__What is needed__: Between the line containing "conda install -c" and the line containing "pixels as (x1, y1, x2, y2)" lies a run of lines; give that run again exactly, with both of those lines, and nothing else from the entries below.

__Stored items__:
'''

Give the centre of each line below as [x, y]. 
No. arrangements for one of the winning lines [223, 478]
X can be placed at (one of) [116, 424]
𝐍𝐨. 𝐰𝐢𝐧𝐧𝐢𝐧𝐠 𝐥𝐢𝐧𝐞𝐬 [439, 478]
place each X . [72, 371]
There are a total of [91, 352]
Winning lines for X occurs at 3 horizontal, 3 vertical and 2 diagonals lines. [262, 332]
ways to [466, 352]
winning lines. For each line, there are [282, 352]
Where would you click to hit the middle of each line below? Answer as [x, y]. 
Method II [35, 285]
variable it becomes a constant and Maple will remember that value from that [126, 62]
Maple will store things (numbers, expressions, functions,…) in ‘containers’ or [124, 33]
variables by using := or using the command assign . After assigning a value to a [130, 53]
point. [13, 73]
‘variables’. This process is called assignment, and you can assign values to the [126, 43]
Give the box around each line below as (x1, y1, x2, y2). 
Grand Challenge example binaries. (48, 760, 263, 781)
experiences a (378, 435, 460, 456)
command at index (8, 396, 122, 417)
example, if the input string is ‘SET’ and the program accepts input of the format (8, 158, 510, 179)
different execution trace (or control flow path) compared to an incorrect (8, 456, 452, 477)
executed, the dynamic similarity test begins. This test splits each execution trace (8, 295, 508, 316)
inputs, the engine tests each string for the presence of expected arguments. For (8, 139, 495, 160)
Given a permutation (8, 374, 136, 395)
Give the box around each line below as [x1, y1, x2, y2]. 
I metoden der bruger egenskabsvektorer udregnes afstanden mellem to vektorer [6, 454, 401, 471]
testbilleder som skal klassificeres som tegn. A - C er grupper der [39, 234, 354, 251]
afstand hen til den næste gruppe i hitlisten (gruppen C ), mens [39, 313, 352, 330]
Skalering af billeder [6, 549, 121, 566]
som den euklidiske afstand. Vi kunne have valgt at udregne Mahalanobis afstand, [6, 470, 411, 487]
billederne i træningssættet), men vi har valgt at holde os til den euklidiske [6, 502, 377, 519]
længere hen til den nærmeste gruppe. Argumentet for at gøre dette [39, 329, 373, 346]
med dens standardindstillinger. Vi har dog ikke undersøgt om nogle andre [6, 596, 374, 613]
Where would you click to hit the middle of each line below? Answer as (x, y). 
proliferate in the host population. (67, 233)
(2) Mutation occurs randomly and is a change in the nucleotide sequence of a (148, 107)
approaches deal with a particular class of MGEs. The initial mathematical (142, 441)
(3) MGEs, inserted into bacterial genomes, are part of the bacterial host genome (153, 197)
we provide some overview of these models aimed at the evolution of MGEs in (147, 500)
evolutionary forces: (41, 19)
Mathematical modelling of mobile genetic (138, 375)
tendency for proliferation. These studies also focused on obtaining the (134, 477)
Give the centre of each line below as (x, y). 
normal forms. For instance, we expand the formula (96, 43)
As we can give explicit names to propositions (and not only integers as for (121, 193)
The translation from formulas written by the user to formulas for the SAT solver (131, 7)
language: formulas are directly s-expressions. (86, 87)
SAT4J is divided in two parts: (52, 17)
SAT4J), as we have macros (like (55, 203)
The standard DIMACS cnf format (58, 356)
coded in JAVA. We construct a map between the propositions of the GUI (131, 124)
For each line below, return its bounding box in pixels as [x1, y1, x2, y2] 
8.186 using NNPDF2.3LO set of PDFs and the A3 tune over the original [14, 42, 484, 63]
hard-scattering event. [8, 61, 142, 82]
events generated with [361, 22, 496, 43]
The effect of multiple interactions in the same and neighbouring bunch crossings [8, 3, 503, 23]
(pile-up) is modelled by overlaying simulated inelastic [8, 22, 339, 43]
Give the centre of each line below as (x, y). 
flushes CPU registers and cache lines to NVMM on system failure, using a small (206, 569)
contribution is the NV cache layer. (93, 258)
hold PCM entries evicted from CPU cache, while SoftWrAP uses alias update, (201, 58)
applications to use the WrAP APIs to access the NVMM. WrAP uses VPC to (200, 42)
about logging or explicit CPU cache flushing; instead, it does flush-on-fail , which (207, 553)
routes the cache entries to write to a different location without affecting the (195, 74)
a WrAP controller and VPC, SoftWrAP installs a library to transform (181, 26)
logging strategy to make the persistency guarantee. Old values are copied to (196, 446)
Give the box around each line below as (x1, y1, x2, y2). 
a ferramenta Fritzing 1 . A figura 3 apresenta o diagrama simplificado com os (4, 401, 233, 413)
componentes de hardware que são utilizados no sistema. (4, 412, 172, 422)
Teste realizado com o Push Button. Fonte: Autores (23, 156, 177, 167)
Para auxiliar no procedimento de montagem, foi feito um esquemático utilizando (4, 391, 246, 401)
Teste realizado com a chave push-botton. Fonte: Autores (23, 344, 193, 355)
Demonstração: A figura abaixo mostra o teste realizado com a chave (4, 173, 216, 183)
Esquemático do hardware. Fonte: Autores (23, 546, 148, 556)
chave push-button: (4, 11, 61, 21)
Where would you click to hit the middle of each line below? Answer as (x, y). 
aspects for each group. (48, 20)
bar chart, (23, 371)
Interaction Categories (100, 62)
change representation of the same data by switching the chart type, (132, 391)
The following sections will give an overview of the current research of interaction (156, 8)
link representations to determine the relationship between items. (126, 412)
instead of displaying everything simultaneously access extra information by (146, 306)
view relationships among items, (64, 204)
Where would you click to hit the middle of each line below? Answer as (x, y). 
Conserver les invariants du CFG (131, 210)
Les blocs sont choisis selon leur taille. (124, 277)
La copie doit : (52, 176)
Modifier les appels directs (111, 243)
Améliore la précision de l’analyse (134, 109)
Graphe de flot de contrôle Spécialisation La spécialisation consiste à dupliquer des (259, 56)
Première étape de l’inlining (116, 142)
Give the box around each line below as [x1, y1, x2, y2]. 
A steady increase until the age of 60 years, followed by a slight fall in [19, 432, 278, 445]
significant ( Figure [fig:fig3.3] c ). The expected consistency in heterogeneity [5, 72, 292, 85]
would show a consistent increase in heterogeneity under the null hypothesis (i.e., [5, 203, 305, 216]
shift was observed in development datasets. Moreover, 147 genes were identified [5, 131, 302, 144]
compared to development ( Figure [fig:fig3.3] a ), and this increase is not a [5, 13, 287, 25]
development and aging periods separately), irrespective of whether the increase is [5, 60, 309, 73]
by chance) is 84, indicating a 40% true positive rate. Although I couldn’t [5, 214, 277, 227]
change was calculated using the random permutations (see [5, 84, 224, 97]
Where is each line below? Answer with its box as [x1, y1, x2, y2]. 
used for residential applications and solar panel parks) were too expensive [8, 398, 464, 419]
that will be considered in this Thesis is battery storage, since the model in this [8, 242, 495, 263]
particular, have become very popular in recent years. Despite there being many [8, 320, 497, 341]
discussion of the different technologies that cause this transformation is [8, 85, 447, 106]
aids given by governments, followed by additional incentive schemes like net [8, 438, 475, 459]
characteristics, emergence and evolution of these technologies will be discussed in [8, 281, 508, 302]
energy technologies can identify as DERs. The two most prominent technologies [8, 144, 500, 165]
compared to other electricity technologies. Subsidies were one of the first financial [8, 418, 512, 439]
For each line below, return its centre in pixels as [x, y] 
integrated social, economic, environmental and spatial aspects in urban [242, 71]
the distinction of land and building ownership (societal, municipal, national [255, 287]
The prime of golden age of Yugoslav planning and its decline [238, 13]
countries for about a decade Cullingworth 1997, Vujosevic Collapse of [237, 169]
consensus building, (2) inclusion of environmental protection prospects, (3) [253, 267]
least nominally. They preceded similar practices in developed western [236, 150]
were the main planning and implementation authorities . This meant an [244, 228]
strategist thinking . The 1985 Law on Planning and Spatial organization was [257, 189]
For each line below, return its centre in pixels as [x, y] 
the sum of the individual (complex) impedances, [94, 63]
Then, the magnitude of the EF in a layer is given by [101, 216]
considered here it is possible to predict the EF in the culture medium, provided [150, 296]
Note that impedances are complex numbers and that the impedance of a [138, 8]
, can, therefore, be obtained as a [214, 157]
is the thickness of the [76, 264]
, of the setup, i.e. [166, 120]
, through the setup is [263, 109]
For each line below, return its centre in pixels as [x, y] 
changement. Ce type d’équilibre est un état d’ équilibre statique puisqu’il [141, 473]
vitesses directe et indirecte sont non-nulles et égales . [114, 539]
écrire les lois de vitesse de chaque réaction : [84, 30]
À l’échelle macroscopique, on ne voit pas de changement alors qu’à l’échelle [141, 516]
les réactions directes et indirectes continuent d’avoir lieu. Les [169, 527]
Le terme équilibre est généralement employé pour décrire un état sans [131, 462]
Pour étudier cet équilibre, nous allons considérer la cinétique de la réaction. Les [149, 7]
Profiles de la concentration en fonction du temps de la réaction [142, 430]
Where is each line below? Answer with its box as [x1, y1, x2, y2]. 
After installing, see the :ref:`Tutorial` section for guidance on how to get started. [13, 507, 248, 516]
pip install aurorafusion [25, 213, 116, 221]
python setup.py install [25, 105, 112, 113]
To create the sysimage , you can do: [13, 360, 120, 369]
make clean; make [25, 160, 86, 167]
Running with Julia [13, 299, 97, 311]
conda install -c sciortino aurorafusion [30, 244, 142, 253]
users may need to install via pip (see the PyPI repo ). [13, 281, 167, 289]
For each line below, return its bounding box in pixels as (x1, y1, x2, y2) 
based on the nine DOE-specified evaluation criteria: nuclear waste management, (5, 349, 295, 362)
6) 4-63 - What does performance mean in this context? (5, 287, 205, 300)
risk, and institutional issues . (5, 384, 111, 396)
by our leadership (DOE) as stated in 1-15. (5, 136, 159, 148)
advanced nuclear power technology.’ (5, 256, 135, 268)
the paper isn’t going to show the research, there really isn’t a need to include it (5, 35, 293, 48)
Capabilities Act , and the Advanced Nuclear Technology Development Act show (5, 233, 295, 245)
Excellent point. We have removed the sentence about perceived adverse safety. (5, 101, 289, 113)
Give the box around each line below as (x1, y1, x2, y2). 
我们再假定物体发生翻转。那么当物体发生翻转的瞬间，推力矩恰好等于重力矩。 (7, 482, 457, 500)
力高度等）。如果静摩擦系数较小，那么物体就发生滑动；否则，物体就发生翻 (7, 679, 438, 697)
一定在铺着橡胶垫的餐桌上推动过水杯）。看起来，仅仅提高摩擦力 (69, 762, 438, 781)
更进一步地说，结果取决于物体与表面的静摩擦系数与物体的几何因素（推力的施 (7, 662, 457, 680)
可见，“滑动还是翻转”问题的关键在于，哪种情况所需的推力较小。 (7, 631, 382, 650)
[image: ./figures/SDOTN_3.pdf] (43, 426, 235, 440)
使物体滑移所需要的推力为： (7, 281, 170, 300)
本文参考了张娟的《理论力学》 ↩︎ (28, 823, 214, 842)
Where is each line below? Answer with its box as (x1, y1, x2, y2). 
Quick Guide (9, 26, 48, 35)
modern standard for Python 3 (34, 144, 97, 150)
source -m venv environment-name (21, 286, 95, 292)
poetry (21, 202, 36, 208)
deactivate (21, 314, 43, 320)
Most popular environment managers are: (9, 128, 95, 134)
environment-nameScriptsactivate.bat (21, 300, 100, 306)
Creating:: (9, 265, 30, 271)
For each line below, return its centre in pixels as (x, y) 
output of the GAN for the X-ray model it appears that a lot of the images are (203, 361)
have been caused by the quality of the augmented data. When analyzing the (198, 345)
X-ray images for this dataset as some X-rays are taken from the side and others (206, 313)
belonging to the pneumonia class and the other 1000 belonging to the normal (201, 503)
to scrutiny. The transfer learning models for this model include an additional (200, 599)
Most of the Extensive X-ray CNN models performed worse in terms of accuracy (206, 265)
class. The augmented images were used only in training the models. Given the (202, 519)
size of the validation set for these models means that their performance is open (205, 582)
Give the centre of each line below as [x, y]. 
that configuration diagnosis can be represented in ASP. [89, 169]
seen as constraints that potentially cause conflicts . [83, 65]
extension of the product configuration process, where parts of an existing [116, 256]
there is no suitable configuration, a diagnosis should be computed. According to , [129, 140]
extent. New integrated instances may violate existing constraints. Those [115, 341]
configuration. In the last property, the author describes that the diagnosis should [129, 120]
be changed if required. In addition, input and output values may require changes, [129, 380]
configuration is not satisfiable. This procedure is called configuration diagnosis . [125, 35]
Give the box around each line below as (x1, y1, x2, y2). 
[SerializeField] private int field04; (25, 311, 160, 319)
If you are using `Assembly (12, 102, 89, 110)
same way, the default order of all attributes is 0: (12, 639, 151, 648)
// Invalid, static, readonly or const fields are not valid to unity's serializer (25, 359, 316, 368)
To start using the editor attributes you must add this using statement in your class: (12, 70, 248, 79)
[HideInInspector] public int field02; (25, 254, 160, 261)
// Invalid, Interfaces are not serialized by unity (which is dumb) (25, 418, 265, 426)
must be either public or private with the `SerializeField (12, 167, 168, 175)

'''

__Response__:
conda install -c sciortino aurorafusion [30, 244, 142, 253]
users may need to install via pip (see the PyPI repo ). [13, 281, 167, 289]
For each line below, return its bounding box in pixels as (x1, y1, x2, y2) 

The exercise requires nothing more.